## WHAT IS REQUIRED
Count up every line of the data in which "prioritizes" occurs. The reply is one number and nothing more.

= = =

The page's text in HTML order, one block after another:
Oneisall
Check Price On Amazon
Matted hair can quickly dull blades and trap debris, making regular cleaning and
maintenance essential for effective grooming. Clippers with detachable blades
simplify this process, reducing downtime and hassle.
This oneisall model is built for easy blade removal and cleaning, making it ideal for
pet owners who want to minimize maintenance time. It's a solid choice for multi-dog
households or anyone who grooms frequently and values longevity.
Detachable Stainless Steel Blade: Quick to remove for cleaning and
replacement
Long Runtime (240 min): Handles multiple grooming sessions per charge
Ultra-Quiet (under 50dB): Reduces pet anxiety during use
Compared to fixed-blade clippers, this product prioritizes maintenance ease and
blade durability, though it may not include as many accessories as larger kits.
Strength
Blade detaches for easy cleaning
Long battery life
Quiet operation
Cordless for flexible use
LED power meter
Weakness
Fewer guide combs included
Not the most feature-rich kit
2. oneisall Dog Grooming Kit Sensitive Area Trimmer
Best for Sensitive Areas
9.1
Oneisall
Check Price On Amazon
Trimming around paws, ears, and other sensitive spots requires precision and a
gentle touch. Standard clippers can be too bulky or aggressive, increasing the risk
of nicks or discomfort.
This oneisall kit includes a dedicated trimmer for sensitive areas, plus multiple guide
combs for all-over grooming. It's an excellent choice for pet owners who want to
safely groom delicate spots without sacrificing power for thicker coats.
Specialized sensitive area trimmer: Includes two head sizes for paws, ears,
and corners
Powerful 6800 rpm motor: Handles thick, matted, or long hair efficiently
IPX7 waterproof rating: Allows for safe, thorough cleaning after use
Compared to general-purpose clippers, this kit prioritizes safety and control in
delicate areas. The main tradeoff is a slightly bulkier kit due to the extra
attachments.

= = =

## ANSWER SPACE
2